Speaker

Mark S. Squillante,
IBM Research

Abstract

In this talk we present an integrated suite of operations research models and methods that supports the effective and efficient management and planning of human capital supply chains by addressing distinct features and characteristics of human talent and skills. This consists of solutions for: (1) the statistical forecasting of future demand and resource requirements; (2) a new form of risk-based stochastic resource capacity planning; (3) the stochastic modeling and optimization/control of supply evolutionary dynamics over time; (4) a new form of optimal multi-skill supply-demand matching; and (5) the stochastic optimization of business decisions to manage resource shortages and overages.
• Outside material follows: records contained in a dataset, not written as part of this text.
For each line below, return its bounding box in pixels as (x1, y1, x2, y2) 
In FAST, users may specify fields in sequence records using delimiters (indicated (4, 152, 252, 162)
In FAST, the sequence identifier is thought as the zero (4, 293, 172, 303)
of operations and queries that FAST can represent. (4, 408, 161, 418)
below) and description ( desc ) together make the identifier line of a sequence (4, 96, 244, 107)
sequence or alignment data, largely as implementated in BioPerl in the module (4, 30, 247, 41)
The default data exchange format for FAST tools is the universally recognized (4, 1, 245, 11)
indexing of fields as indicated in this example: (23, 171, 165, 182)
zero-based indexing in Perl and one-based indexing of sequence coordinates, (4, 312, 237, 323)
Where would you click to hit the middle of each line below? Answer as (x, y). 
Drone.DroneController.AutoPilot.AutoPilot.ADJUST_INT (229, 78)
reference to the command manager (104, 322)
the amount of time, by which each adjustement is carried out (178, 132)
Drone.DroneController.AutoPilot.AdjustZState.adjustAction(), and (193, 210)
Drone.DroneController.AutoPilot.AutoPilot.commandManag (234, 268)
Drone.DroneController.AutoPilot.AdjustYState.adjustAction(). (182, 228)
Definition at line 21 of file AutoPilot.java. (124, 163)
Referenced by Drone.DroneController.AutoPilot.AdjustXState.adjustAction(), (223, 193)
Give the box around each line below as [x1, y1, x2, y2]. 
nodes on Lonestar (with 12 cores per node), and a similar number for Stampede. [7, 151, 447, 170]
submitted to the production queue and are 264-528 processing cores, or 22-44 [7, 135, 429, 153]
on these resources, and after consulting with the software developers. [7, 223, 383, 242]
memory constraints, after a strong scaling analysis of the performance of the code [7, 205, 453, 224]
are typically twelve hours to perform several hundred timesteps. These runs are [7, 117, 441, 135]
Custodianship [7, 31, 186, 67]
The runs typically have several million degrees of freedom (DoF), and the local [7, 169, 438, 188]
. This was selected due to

These solutions include contributions in the areas of stochastic models and stochastic optimization/control. The suite of models and methods constitutes an end-to-end solution that is deployed as an important part of the human capital management and planning process within IBM. 

Bio

Mark S. Squillante is a Research Staff Member in the Mathematical Sciences Department at the IBM Thomas J. Watson Research Center, where he leads the Applied Probability and Stochastic Optimization team. His research interests concern mathematical foundations of the analysis, modeling and optimization of the design and control of stochastic systems, including stochastic processes, applied probability, stochastic optimization and control, and their applications. He is the author of many research articles across these areas, and has received several internal (IBM) and external research awards. He is a Fellow of ACM and IEEE, and currently serves on the editorial boards of Operations Research, Stochastic Models and Performance Evaluation.